**INSTRUCTIONS FOR THE TASK:**
What you return should match the data below exactly, with no pictures in it.

Data items:
____________
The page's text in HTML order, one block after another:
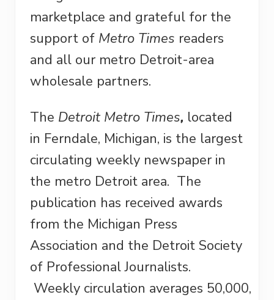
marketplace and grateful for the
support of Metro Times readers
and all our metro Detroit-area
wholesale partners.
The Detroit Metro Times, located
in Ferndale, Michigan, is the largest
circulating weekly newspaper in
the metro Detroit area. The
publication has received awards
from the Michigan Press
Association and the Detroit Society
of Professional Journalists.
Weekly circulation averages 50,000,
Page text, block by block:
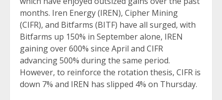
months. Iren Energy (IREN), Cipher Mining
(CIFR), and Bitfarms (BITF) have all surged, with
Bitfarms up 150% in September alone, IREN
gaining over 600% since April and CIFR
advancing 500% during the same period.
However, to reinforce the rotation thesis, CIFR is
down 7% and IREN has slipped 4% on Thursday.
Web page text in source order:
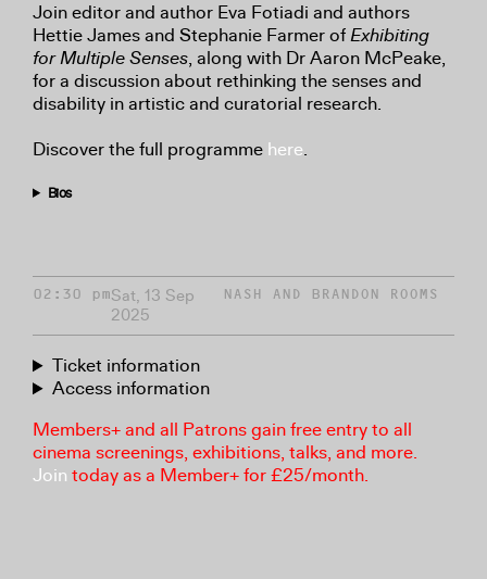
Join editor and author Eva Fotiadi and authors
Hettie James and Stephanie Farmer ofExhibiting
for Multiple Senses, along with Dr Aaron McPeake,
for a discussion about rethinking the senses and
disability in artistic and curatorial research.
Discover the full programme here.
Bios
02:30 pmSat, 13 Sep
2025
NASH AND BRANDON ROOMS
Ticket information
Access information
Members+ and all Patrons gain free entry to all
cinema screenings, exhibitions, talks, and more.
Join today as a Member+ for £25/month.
____________
**WRITTEN ANSWER:**
The page's text in HTML order, one block after another:
marketplace and grateful for the
support of Metro Times readers
and all our metro Detroit-area
wholesale partners.
The Detroit Metro Times, located
in Ferndale, Michigan, is the largest
circulating weekly newspaper in
the metro Detroit area. The
publication has received awards
from the Michigan Press
Association and the Detroit Society
of Professional Journalists.
Weekly circulation averages 50,000,
Page text, block by block:
months. Iren Energy (IREN), Cipher Mining
(CIFR), and Bitfarms (BITF) have all surged, with
Bitfarms up 150% in September alone, IREN
gaining over 600% since April and CIFR
advancing 500% during the same period.
However, to reinforce the rotation thesis, CIFR is
down 7% and IREN has slipped 4% on Thursday.
Web page text in source order:
Join editor and author Eva Fotiadi and authors
Hettie James and Stephanie Farmer ofExhibiting
for Multiple Senses, along with Dr Aaron McPeake,
for a discussion about rethinking the senses and
disability in artistic and curatorial research.
Discover the full programme here.
Bios
02:30 pmSat, 13 Sep
2025
NASH AND BRANDON ROOMS
Ticket information
Access information
Members+ and all Patrons gain free entry to all
cinema screenings, exhibitions, talks, and more.
Join today as a Member+ for £25/month.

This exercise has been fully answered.